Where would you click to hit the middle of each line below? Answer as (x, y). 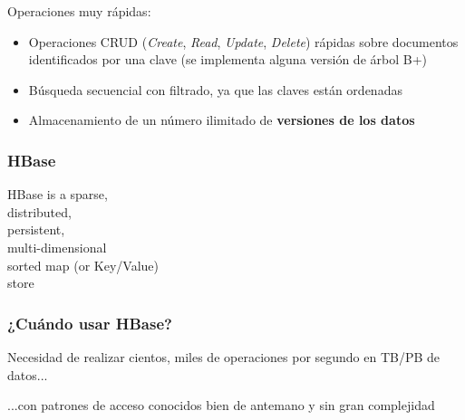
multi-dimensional (57, 247)
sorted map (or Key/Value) (83, 265)
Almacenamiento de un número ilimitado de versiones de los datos (222, 120)
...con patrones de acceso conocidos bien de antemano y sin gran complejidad (221, 405)
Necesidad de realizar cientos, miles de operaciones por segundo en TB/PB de (224, 356)
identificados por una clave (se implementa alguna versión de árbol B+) (228, 59)
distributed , (39, 211)
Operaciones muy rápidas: (79, 11)
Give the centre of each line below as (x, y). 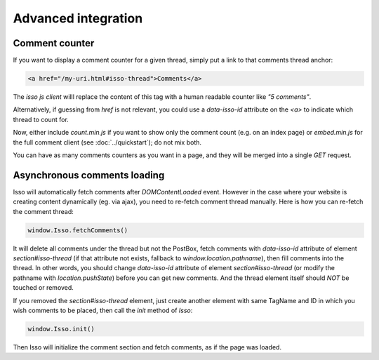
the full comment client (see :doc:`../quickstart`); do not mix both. (107, 142)
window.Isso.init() (61, 329)
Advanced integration (78, 18)
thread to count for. (41, 119)
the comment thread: (43, 211)
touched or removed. (43, 288)
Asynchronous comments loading (89, 175)
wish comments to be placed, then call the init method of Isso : (103, 310)
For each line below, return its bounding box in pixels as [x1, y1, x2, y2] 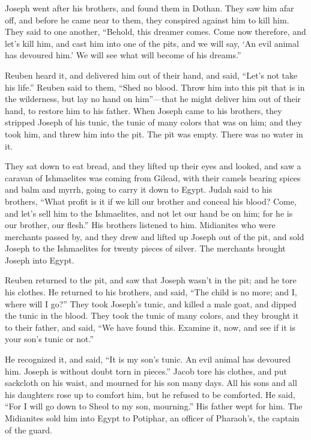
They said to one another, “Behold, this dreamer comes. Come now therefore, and [5, 25, 306, 38]
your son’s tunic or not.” [5, 333, 94, 345]
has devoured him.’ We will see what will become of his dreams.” [5, 49, 241, 61]
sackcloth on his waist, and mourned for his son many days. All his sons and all [5, 376, 297, 389]
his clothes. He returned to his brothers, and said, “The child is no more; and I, [5, 286, 297, 298]
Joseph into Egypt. [5, 253, 74, 266]
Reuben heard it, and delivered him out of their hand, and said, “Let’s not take [5, 68, 298, 81]
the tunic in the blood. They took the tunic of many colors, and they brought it [5, 309, 299, 322]
-=-=-=-=-
* WORK TO BE COMPLETED: Read the listing line by line, and copy each line in which the word "comments" is found.

* RESULT:
Asynchronous comments loading (89, 175)
wish comments to be placed, then call the init method of Isso : (103, 310)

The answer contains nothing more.